I am trying to bootstrap the harmonic oscillator in Mathematica using its built in SDP solver. I have the following code
k = 55;
reqRel[s_] :=
2*x*ToExpression["x" <> ToString[s - 2]]*(s - 1) +
1/4*(s - 1) (s - 2) (s - 3) ToExpression["x" <> ToString[s - 4]] -
s ToExpression["x" <> ToString[s]] == 0;
rels = Table[reqRel[2 j], {j, 1, k}];
For[i = 0, i <= Length[rels], i++,
rules =
If[i == 0, { ToExpression["x" <> ToString[0]] -> 1},
FullSimplify[
Join[rules,
First[Solve[rels[[i]] /. rules,
ToExpression["x" <> ToString[2 i]]]]]]]
];
(*This section implements the moment recursion relation for the hamiltonian as a rule to be used later*)
matt = Table[
If[OddQ[i + j], 0,
If[i == 0 && j == 0, 1,
ToExpression["x" <> ToString[i + j]]]], {i, 0, k}, {j, 0, k}
];
(*Setting up the matrix with even moments of x as its even numbered (even sum of row and columns)*)

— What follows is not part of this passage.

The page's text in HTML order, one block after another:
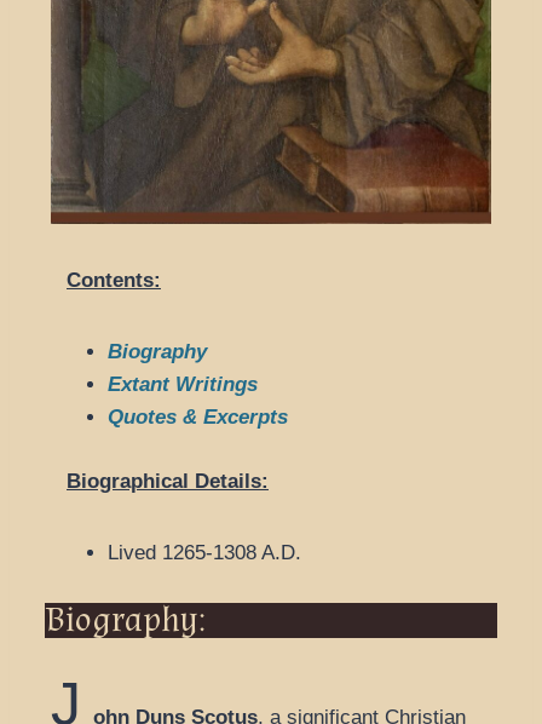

funcmatt[e_] := (matt /. rules) //. {x -> e}
(*setting up the matrix as a function to be used inside the SDP*)
iterationAtk[e_] := SemidefiniteOptimization[
-t,
VectorGreaterEqual[{funcmatt[e] - t IdentityMatrix[k + 1],
0}, {"SemidefiniteCone", k + 1}],
{t \[Element] Reals}, "PrimalMinimumValue"]
data = {};
acceptedPoints = {};
Do[
points = iterationAtk[e];
AppendTo[data, {e, points}];
If[points >= 0, AppendTo[acceptedPoints, {e, points}]];
, {e, 0, 10, 0.1}]
acceptedPoints
data
(*I iterate through energies, since the constraint doesn't have the proper curvature with respect to the energy*)
I feel like I am missing something here conceptually, most likely in how I am implementing the SDP. I also run a test by just checking the eigenvalues of the matrix and doing the same itteration:
datanew = {};
Do[
If[Min[Eigenvalues[funcmatt[e]]] >= 0, AppendTo[datanew, e];
Print[{Min[Eigenvalues[funcmatt[e]]], e}]],
{e, 0, 10, 0.1}
]
datanew
In both cases clearly allowed energies like 0.5 and 1.5 are not allowed according to the code. (I am working in natural units, so hbar=m=omega=1). It is worth mentioning that I am in general following this publication.If needed, I have also uploaded the notebook here(github).Any help is appreciated.